À Karlsruhe, en Allemagne, le centre d’art et des médias, le ZKM, rend hommage à son célèbre dirigeant et pionnier des arts visuels et numériques, Peter Weibel, disparu le 1er mars dernier. Comment ? En dévoilant Renaissance 3.0, la dernière exposition dont l’homme a été le curateur.
Être « le Prado de l’art des médias », telle était l’ambition de Peter Weibel, artiste et ancien directeur du ZKM. « Quand vous allez au Prado, vous y voyez des peintures vieilles de cinq siècles. C’est ce que je veux faire : que les gens puissent voir l’art des médias dans trois cents ou cinq cents ans comme ils regardent la peinture aujourd’hui », déclarait-il en 2020 au journal autrichien Salzburger Nachrichten. S’il paraît difficile d’anticiper l’avenir, l’homme a du moins réussi à faire du centre d’art et des médias de Karlsruhe l’un des cœurs vibrants de la création numérique européenne.
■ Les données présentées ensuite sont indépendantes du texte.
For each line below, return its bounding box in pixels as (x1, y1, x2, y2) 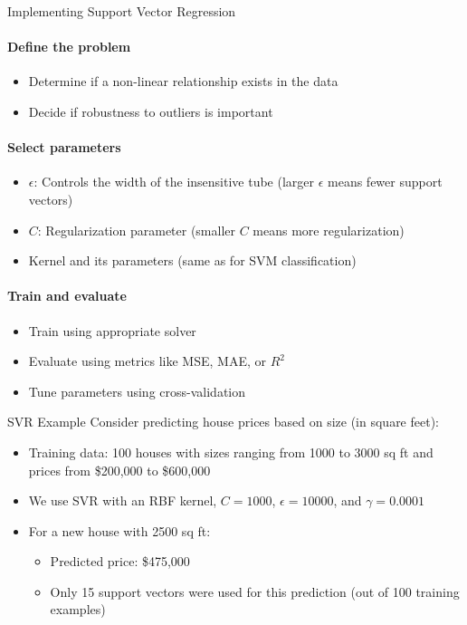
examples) (50, 600, 106, 619)
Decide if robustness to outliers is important (28, 101, 273, 120)
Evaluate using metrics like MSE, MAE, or (28, 351, 266, 370)
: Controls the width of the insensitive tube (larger (33, 172, 315, 191)
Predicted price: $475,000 (50, 552, 190, 571)
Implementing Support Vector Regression (7, 2, 236, 20)
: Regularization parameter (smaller (37, 220, 236, 239)
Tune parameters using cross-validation (28, 381, 245, 400)
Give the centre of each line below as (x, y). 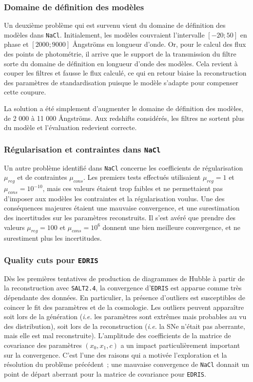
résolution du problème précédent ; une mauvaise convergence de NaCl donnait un (127, 364)
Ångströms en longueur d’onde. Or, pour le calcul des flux (159, 44)
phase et (16, 44)
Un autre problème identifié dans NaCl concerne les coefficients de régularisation (124, 167)
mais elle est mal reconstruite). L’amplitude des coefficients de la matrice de (117, 335)
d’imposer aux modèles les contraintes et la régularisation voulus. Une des (114, 198)
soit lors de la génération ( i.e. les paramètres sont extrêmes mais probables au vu (125, 316)
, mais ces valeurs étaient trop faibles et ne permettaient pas (133, 188)
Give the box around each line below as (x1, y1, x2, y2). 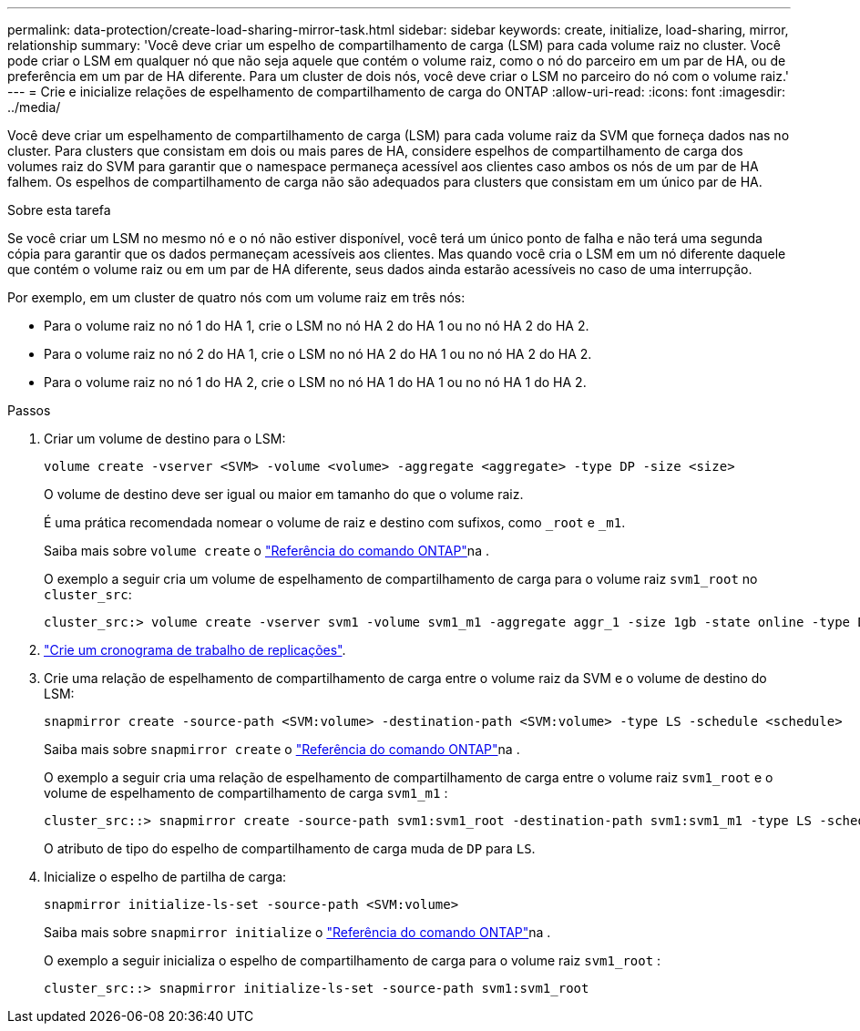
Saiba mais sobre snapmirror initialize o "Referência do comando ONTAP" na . (44, 924, 551, 940)
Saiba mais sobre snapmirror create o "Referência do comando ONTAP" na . (44, 741, 520, 757)
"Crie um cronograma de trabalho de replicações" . (44, 642, 346, 658)
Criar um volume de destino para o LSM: (44, 431, 286, 446)
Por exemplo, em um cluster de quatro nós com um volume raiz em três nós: (7, 290, 466, 305)
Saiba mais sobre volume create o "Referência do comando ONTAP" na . (44, 543, 489, 558)
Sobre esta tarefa (7, 202, 111, 218)
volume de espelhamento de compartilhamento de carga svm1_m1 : (44, 785, 448, 801)

Dernier exemple en date ? Renaissance 3.0, l’ultime exposition conçue par Peter Weibel. Présentée jusqu’au 7 janvier 2024, celle-ci invite 35 artistes à témoigner, chacun à leur manière, de cette nouvelle Renaissance artistique, issue comme la première de l’alliance des sciences et des arts – est-il utile de rappeler que, oui, Léonard de Vinci était lui aussi un grand scientifique ? Ainsi, Renaissance 3.0 rend compte de ce mariage artistique, de la façon dont les avancées technologiques (IA générative, réalités virtuelle et augmentée, impression 3D…) ont été embrasées par la sphère créative ces dernières années.
Un festival défricheur
Parmi les artistes invités, on note notamment la présence de Tomas Saraceno, connu pour son regard de chercheur sur les araignées. Ici, tout se passe grâce à des vibrations électromagnétiques émanant d’une immense toile d’araignée, encourageant les visiteurs à moins observer la toile qu’à la sentir, à l’entendre. Une démarche foncièrement différente de celle proposée par l’artiste et informaticien de formation Holger Förterer : dans Fluidum 2, l’Allemand s’amuse en effet de la présence du visiteur, dont l’ombre sert ici à déformer des nuages fractaux, générés en temps réel par des modèles IA, projetés sur un grand écran et évoquant tour à tour des flammes, des volutes de fumée, voire même des coraux.
Plus loin, c’est à l’artiste Constanza Piña Pardo qu’il est proposé de dévoiler aux visiteurs l’un des tout premiers ordinateurs écologiques : le khipu, un appareil fait de matières organiques, tels que la pierre, la laine, la céramique ou encore le coton, dont les fils servent à stocker différentes données sous la forme de nœuds. Une idée géniale, qui vient rappeler l’essentiel : la nature a décidément déjà tout inventé.
- Renaissance 3.0, jusqu’au 01 juillet 2024, ZKM, Center For Art and Media Karlsruhe, Allemagne.